# Gym Equipment - Which one is the best to use?



## Tom902 (8 Sep 2009)

What is the best gym equipment to use in my university.  I dont know all of them so just recommend whatever comes to mind.

Note: I want to exceed the fitness requirements, because I have a year of training

I am thinking:
Dumbbells (for arms, and cardio for shoulders, for climbing, swimming, pushing ppl up)
Military Press (for building shoulders, climbing, monkey swing )
Bench Press (chest, back, arms for push ups and everything)
Squat machine (to jump over barriers with/out waits on my back)
Leg Curls and Hamstring Curls (more speed, power for jumping, marching, swimming, running)
Recumbent/Cycle (cardio for hamstring and thighs for marching long distances) 
Chest Fly (for push ups)

I will probably do sit-ups and carry like 5-20 pound dumbell across my chest at home
And run outside because it is better.


----------



## lennoj (8 Sep 2009)

stick to free weights, no jerking motions when you are lifting and to notice immediate change, wear a smaller t-shirt 

Machines will only teach your muscles repetition in those particular motions.
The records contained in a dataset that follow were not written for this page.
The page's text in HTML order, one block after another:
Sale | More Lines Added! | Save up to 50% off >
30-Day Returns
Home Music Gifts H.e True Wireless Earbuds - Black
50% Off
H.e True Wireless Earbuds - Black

If you really want to surpass the fitness requirements look into crossfit. If your university gym offers crossfit training you are set. Crossfit kicked my ass for PT on my bmq and dp1, and I thought I was in shape.


----------



## Kat Stevens (8 Sep 2009)

TRX will kick your ass, all those little stabilizer muscles will go crazy trying to keep you on an even keel.


----------



## owa (21 Sep 2009)

I agree with the user above.  Definitely stick to free-weights.
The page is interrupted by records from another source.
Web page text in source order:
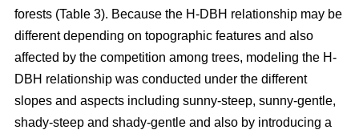
forests (Table 3). Because the H-DBH relationship may be
different depending on topographic features and also
affected by the competition among trees, modeling the H-
DBH relationship was conducted under the different
slopes and aspects including sunny-steep, sunny-gentle,
shady-steep and shady-gentle and also by introducing a

The only machine work I really use the leg press, standing leg curl machine, and the dual-pulley for pulldowns.  The pulley uses a rope/wire/cord thing so it's almost free-weight anyway.

Free weights help for stabilizing and building supporting muscles.  Use them...  Live by them...  The only benefit to machines is that they can help supplement or build a very specific muscle.  You lose the stabilizing aspect though.

I heard an interesting piece of information...  The first workout for an area (say it's Leg day) is usually the one which offers the best gains.  So if you're working legs, go Romanian Deadlift or use the squat rack.  And always go balls to the walls.


----------



## Flasbang (21 Sep 2009)

Gym Jones is also another really good system.


----------